**INFORMATION SHOWN**
===============
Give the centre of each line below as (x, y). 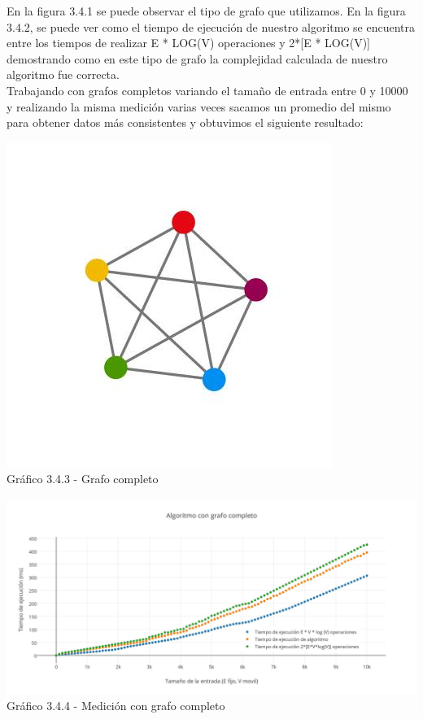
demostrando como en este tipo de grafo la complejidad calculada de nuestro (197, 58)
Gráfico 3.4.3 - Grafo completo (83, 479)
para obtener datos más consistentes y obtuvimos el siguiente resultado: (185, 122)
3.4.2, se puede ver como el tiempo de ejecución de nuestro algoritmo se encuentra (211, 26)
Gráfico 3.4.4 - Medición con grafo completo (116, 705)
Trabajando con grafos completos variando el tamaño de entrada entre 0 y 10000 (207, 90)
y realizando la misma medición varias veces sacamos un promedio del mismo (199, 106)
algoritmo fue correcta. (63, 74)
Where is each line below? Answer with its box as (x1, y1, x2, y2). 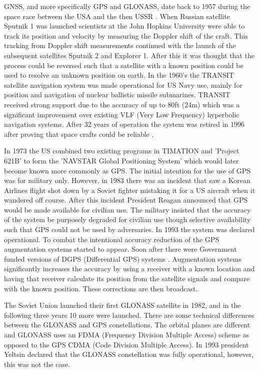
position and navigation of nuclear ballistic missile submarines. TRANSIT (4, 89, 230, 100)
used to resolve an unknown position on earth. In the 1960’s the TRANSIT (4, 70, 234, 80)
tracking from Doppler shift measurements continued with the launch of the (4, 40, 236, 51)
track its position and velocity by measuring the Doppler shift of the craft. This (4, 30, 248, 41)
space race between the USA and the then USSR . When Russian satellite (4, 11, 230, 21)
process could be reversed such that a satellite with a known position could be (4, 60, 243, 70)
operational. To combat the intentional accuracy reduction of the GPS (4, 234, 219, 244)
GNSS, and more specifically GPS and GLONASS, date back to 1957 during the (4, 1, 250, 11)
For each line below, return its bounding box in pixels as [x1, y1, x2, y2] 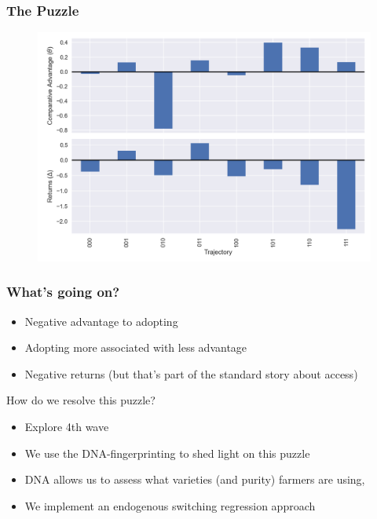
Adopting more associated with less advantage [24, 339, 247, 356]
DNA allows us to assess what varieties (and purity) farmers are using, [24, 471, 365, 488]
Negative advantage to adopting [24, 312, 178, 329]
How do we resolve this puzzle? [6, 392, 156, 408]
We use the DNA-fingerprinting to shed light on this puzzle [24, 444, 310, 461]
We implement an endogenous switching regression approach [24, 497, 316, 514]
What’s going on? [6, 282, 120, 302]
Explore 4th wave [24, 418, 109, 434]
===============
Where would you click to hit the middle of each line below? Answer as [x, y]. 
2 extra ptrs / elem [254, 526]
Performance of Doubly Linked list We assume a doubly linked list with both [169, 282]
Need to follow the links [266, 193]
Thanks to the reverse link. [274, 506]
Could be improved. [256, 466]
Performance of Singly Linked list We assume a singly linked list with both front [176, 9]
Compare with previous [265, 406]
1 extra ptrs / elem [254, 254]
===============
**YOUR INSTRUCTIONS**
Return, exactly as they stand, the lines above from the one with "Give the centre" to the one with "algoritmo fue correcta. (63, 74)", omitting any pictures among them.

**SOLVED EXERCISE**
Give the centre of each line below as (x, y). 
demostrando como en este tipo de grafo la complejidad calculada de nuestro (197, 58)
Gráfico 3.4.3 - Grafo completo (83, 479)
para obtener datos más consistentes y obtuvimos el siguiente resultado: (185, 122)
3.4.2, se puede ver como el tiempo de ejecución de nuestro algoritmo se encuentra (211, 26)
Gráfico 3.4.4 - Medición con grafo completo (116, 705)
Trabajando con grafos completos variando el tamaño de entrada entre 0 y 10000 (207, 90)
y realizando la misma medición varias veces sacamos un promedio del mismo (199, 106)
algoritmo fue correcta. (63, 74)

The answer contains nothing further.